Task prompt: Of the lines in the material below, print only those from the one containing "Smith (D-MN), (59, 121)" to the one containing "u okviru programa [9, 129, 79, 142]", ends included, exactly as written and without pictures.

▬▬▬▬▬▬▬▬▬▬

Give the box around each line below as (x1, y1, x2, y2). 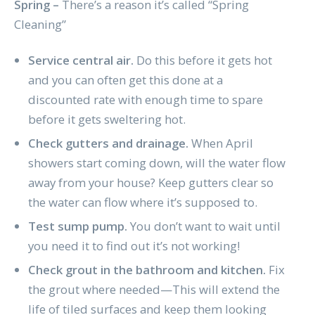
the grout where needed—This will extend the (27, 281, 280, 297)
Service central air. (27, 52, 134, 69)
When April (188, 135, 253, 152)
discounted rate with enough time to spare (27, 91, 263, 108)
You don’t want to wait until (127, 218, 281, 235)
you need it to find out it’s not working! (27, 238, 240, 255)
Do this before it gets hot (133, 52, 272, 69)
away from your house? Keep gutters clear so (27, 174, 274, 191)
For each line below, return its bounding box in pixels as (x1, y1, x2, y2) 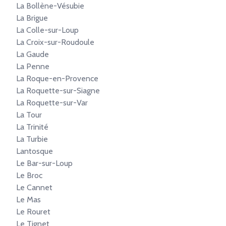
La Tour (16, 110, 42, 120)
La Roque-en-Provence (16, 74, 98, 83)
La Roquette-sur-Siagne (16, 86, 100, 95)
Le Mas (16, 195, 41, 204)
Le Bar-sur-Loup (16, 158, 73, 168)
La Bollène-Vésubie (16, 1, 84, 11)
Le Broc (16, 171, 42, 180)
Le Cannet (16, 183, 52, 192)
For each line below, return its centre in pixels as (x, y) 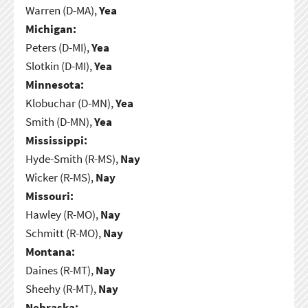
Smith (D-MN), (59, 121)
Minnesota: (54, 84)
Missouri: (49, 196)
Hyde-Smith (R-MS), (73, 158)
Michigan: (51, 29)
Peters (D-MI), (58, 47)
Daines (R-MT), (60, 270)
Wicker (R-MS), (60, 177)
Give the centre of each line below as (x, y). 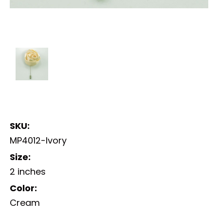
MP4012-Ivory (38, 140)
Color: (23, 188)
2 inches (28, 171)
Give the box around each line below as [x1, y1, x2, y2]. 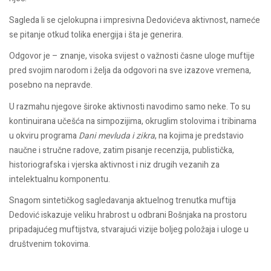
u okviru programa [9, 129, 79, 142]
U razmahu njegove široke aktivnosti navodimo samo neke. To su [9, 100, 250, 113]
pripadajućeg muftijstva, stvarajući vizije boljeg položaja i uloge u [9, 223, 249, 237]
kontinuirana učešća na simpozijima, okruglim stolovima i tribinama [9, 114, 256, 128]
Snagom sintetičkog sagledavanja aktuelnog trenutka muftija [9, 194, 236, 207]
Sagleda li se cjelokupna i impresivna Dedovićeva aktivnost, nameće [9, 13, 260, 27]
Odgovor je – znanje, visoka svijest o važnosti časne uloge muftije [9, 50, 255, 63]
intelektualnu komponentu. [9, 172, 110, 186]
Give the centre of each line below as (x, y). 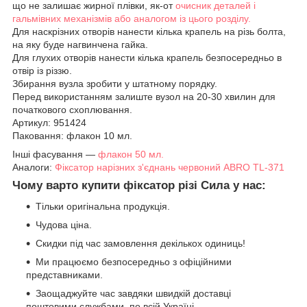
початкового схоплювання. (72, 109)
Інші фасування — (55, 154)
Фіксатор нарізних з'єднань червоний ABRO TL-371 (170, 167)
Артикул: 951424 (49, 122)
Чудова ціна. (64, 224)
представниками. (64, 274)
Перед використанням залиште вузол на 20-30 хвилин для (144, 96)
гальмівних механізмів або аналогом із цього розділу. (132, 18)
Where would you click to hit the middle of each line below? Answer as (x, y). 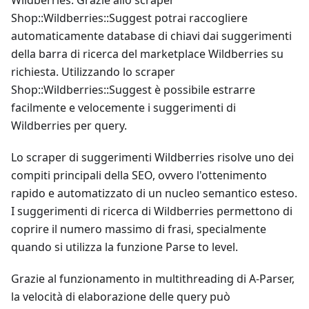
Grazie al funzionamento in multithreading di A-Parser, (153, 279)
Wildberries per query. (69, 126)
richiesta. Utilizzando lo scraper (93, 72)
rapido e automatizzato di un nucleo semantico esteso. (154, 193)
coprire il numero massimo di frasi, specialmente (139, 229)
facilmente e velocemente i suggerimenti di (123, 108)
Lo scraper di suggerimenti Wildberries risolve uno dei (152, 157)
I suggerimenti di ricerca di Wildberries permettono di (152, 211)
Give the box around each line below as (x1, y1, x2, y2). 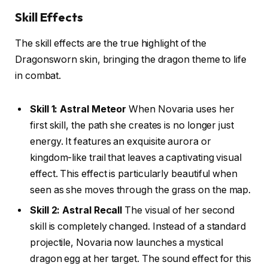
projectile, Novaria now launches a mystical (30, 237, 223, 248)
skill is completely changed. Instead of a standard (30, 221, 246, 232)
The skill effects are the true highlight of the (15, 38, 207, 50)
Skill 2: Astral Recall (30, 205, 123, 216)
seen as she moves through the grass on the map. (30, 184, 251, 196)
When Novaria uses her (126, 103, 234, 115)
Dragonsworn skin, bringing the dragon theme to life (15, 54, 246, 66)
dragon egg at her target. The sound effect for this (30, 253, 251, 264)
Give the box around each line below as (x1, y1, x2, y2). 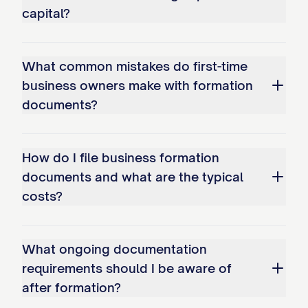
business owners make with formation (22, 78, 253, 93)
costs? (22, 188, 63, 203)
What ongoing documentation (22, 241, 207, 256)
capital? (22, 5, 70, 21)
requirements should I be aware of (22, 261, 232, 276)
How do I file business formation (22, 150, 219, 165)
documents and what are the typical (22, 169, 243, 184)
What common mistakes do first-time (22, 58, 247, 74)
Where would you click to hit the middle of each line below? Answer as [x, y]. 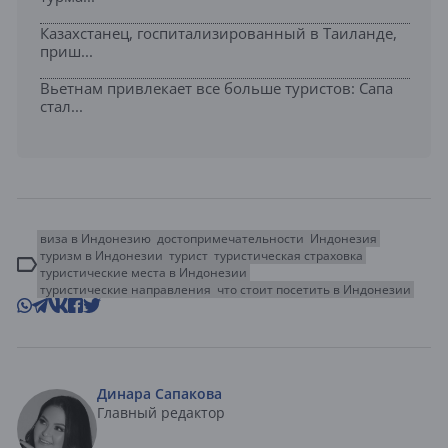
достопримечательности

▬▬▬▬▬▬▬▬▬▬

Answer for this exercise:
Smith (D-MN), (59, 121)
Minnesota: (54, 84)
Missouri: (49, 196)
Hyde-Smith (R-MS), (73, 158)
Michigan: (51, 29)
Peters (D-MI), (58, 47)
Daines (R-MT), (60, 270)
Wicker (R-MS), (60, 177)
Give the centre of each line below as (x, y). 
MP4012-Ivory (38, 140)
Color: (23, 188)
2 inches (28, 171)
Give the box around each line below as [x1, y1, x2, y2]. 
u okviru programa [9, 129, 79, 142]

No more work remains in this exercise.